Sun Cluster 2.2 Software Installation Guide

Fault Monitoring Behavior

Netscape Messaging Server includes five separate daemons: smtpd, popd, imapd, mshttpd, and stored. These daemons can be stopped and started individually, and can fail individually.

Sun Cluster HA for Netscape fault monitoring checks that daemon processes exist and that protocol services are available. During process existing checking, the fault probe periodically verifies that a daemon exists. The fault probe interprets any daemon absence as an application failure, and takes action based on the current configuration parameters. During protocol probing, the fault probe periodically checks the daemon and takes action only in response to error codes indicating a timeout. The default timeout value set by Sun Cluster HA for Netscape is 660 seconds, to prevent inadvertent failovers in situations where a server is simply slow to respond.

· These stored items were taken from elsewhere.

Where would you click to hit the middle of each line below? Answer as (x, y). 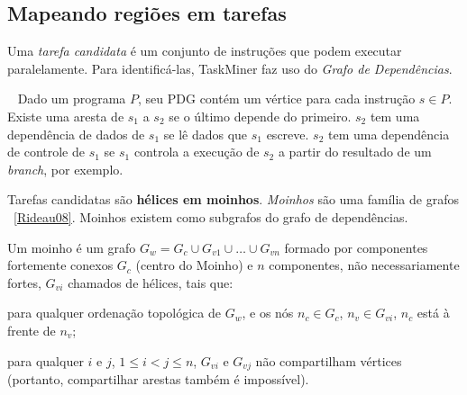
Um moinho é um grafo (72, 247)
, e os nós (268, 313)
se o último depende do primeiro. (260, 116)
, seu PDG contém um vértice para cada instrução (277, 99)
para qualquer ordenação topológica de (114, 313)
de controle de (46, 152)
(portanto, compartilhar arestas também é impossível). (158, 378)
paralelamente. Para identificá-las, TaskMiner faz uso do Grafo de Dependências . (230, 68)
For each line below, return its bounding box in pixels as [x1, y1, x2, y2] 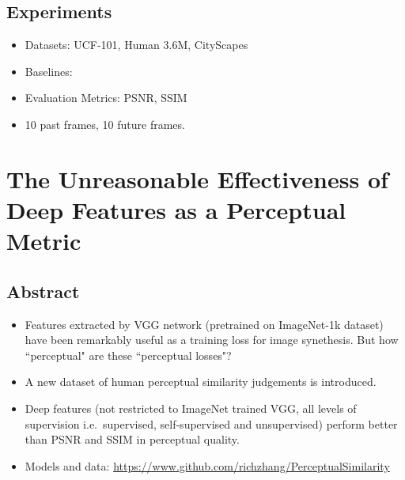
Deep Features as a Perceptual [6, 193, 346, 225]
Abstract [6, 278, 80, 303]
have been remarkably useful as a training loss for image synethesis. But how [25, 331, 399, 348]
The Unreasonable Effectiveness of [6, 162, 388, 195]
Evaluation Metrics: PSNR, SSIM [25, 89, 187, 106]
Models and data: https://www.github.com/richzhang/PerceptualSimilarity [25, 457, 390, 474]
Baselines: [25, 62, 73, 79]
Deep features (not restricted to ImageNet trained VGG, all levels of [25, 399, 357, 416]
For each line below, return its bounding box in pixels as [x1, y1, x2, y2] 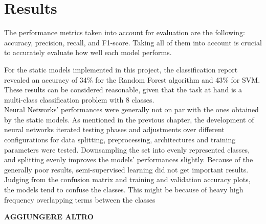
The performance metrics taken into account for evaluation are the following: [4, 27, 245, 38]
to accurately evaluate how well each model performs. [4, 47, 172, 58]
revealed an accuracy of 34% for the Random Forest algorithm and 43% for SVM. [4, 74, 260, 85]
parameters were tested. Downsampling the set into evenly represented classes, [4, 144, 250, 155]
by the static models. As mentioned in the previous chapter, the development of [4, 114, 254, 125]
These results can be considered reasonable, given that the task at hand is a [4, 84, 242, 95]
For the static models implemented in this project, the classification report [4, 64, 238, 74]
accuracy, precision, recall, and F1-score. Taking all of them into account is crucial [4, 37, 262, 47]
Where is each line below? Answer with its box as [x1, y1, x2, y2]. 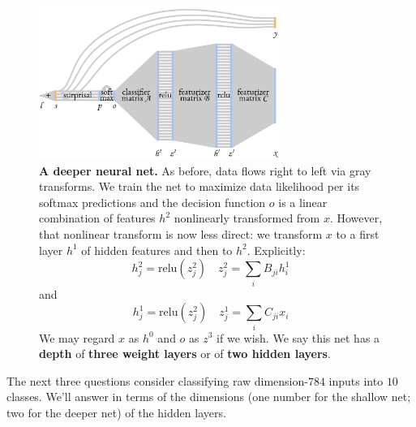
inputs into [328, 372, 384, 389]
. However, [329, 209, 383, 226]
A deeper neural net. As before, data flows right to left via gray [39, 162, 371, 179]
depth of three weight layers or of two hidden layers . [39, 345, 331, 362]
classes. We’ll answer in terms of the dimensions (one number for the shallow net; [6, 388, 411, 405]
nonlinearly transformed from [174, 209, 320, 226]
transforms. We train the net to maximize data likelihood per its [39, 178, 360, 195]
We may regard [39, 329, 115, 346]
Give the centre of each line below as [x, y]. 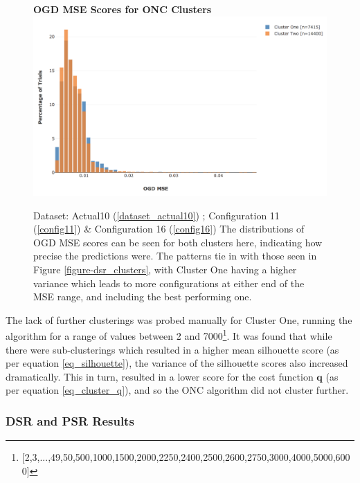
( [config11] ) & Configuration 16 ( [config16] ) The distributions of [169, 229]
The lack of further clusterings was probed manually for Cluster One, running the [179, 319]
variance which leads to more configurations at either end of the [169, 283]
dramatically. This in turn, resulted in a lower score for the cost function [160, 376]
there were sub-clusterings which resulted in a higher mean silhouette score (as [172, 349]
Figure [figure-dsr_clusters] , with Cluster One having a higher [165, 270]
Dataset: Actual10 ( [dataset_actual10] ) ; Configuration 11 [156, 215]
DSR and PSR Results [70, 420]
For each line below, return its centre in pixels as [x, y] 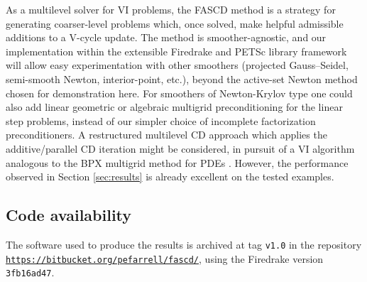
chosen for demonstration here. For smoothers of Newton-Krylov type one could [179, 93]
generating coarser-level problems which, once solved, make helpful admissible [175, 23]
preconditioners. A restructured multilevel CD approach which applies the [166, 135]
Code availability [69, 215]
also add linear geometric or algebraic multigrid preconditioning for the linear [174, 107]
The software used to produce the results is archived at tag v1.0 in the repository [184, 244]
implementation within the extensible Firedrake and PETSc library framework [176, 51]
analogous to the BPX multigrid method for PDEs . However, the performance [177, 162]
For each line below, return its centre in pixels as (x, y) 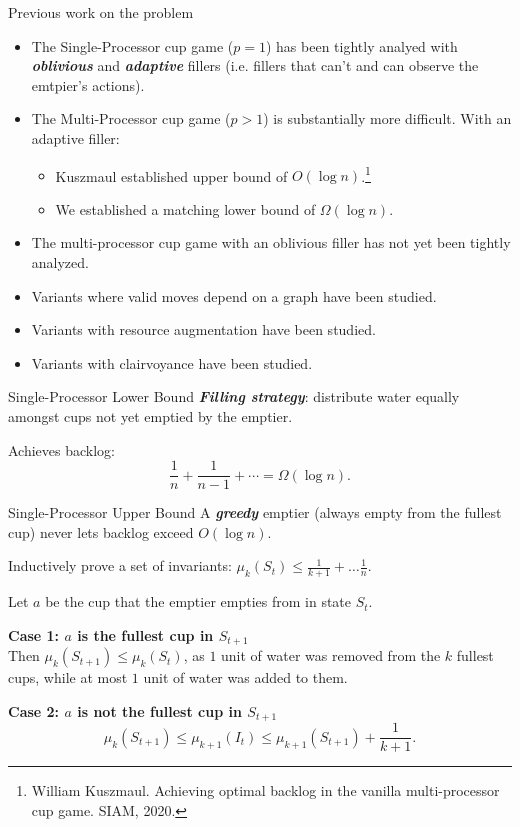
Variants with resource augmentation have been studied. (203, 329)
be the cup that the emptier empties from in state (198, 601)
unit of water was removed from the (331, 655)
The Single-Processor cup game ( (132, 45)
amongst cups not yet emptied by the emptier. (150, 415)
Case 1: (34, 634)
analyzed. (60, 262)
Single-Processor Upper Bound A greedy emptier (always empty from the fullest (255, 512)
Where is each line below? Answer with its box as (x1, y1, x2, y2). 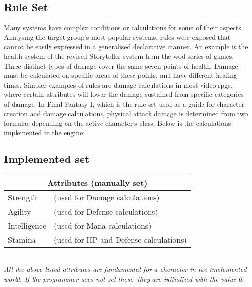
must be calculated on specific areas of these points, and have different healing (4, 70, 237, 80)
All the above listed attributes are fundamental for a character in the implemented (4, 264, 247, 274)
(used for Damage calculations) (54, 191, 160, 203)
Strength (8, 191, 37, 203)
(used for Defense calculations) (54, 205, 158, 217)
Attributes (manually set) (47, 177, 148, 188)
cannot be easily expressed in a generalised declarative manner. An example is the (4, 41, 248, 52)
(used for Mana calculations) (54, 219, 151, 231)
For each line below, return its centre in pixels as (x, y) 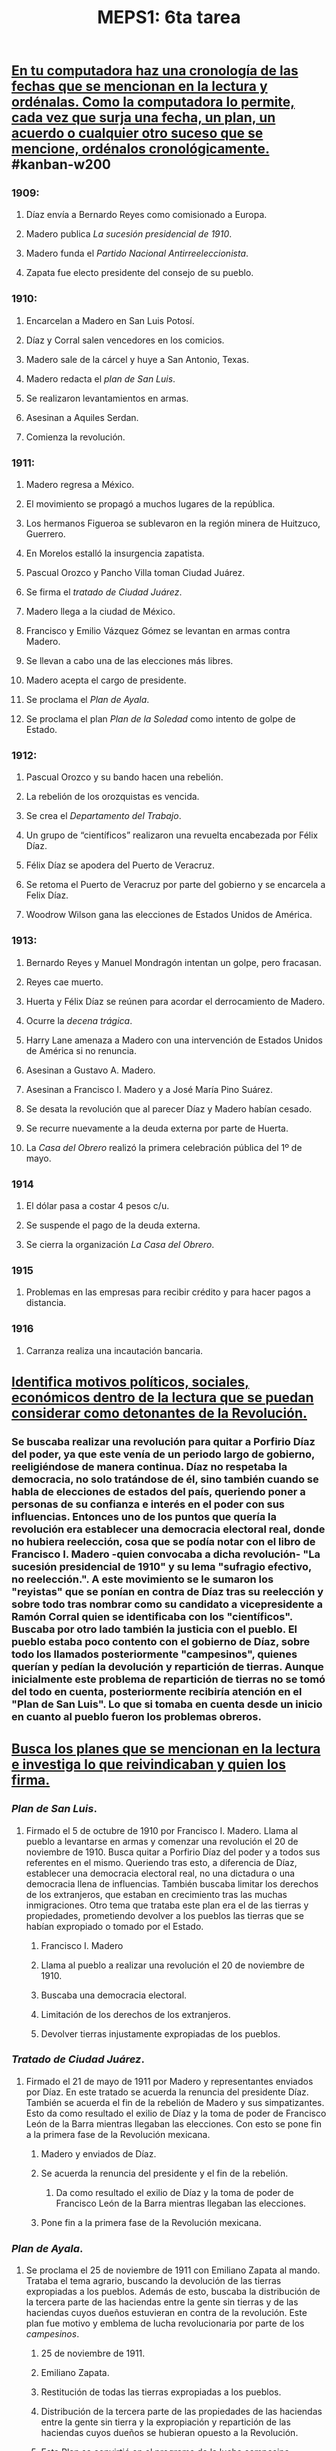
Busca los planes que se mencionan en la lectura (166, 1749)
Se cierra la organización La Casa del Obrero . (120, 1244)
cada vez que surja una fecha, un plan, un (143, 117)
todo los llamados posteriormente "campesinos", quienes (154, 1654)
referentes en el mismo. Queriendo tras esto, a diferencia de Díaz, (161, 1862)
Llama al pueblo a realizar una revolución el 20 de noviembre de (172, 1965)
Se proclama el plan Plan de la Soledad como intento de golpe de (160, 719)
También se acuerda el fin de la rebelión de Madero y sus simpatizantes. (175, 2102)
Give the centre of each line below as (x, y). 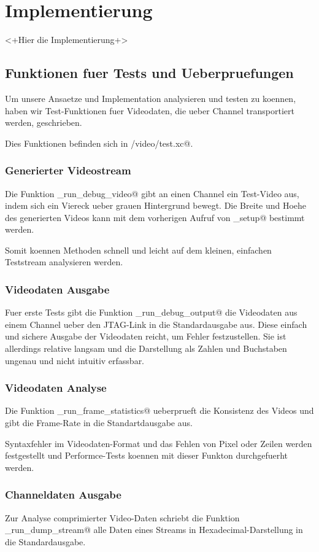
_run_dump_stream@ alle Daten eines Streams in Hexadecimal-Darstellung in (154, 530)
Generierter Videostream (68, 170)
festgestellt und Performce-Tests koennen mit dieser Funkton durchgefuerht (147, 455)
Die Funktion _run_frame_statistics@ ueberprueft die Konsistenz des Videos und (159, 410)
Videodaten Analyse (56, 388)
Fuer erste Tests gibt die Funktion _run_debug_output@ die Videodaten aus (151, 312)
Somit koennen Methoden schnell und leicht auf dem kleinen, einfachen (138, 250)
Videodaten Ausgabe (57, 289)
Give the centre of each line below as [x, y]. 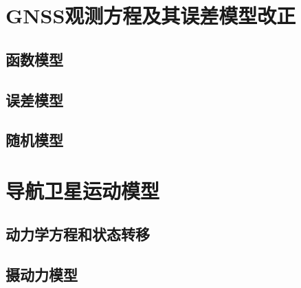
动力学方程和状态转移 [78, 234]
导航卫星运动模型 [83, 190]
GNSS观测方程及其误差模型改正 [151, 15]
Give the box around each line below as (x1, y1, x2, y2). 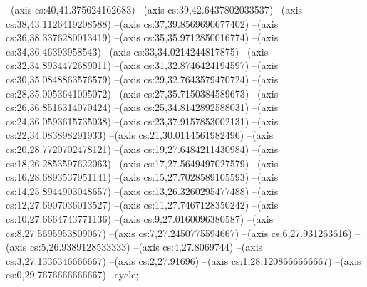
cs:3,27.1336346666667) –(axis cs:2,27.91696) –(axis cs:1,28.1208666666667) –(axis (6, 253, 361, 268)
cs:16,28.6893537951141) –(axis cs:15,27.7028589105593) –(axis (6, 169, 279, 184)
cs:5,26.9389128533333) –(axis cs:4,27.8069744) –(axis (29, 239, 263, 254)
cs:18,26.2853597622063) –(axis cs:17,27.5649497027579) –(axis (6, 155, 279, 170)
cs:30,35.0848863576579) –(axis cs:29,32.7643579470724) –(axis (6, 71, 279, 86)
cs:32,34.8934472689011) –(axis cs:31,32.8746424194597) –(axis (6, 58, 279, 73)
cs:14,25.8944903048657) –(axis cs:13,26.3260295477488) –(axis (6, 183, 279, 198)
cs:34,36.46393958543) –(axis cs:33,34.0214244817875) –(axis (6, 43, 269, 58)
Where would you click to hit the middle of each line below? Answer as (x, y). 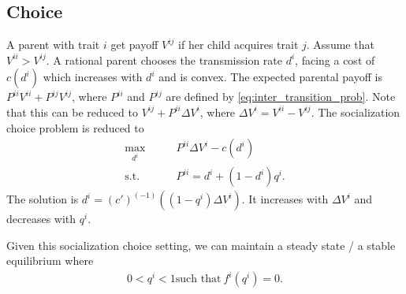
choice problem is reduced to (75, 127)
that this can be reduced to (72, 112)
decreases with (41, 219)
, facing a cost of (335, 60)
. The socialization (356, 112)
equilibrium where (50, 261)
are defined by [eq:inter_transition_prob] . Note (281, 97)
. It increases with (285, 199)
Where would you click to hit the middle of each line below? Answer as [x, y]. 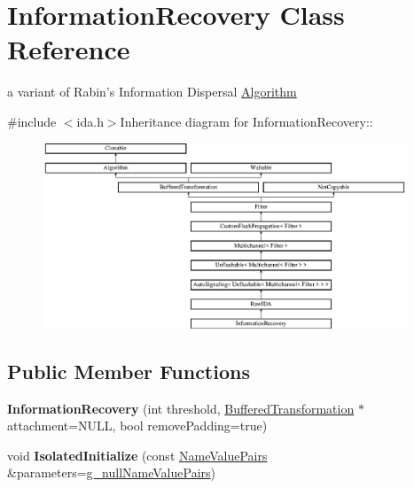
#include [32, 121]
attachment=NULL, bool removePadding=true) [137, 426]
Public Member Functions [129, 371]
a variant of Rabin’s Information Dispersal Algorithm [152, 92]
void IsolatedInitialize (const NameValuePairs [137, 455]
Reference [69, 49]
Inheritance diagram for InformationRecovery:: [246, 121]
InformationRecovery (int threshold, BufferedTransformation [181, 408]
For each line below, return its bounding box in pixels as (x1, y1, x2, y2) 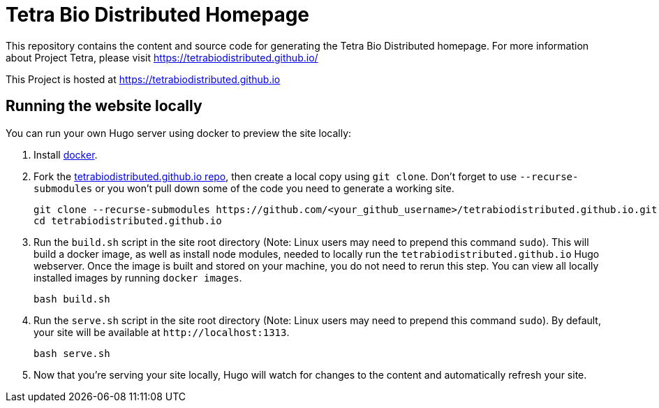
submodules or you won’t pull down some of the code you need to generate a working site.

Because this fault monitoring model relies on a fully active mail server, you must always turn off the Sun Cluster HA for Netscape data service (using hareg -n) before you perform any administrative tasks that require a daemon to stop. Otherwise the fault probe will take action. Turn on the data service (using hareg -y) only after completing the administrative task.

Sun Cluster HA for Netscape monitors the smtpd, popd, and imapd daemons with both process existence checking (using the local probe) and protocol probing (using both local and remote probes). Sun Cluster HA for Netscape monitors the mshttpd and stored daemons with only process existence checking (using the local probe). The mshttpd and stored daemons are never checked by a remote probe. Therefore, if an mshttpd process exists but is stalled, Sun Cluster HA for Netscape will take no action; once you notice that web mail clients are unable to connect, you must restart the mshttpd process manually.

Sun Cluster HA for Netscape does not monitor any SNMP subagents.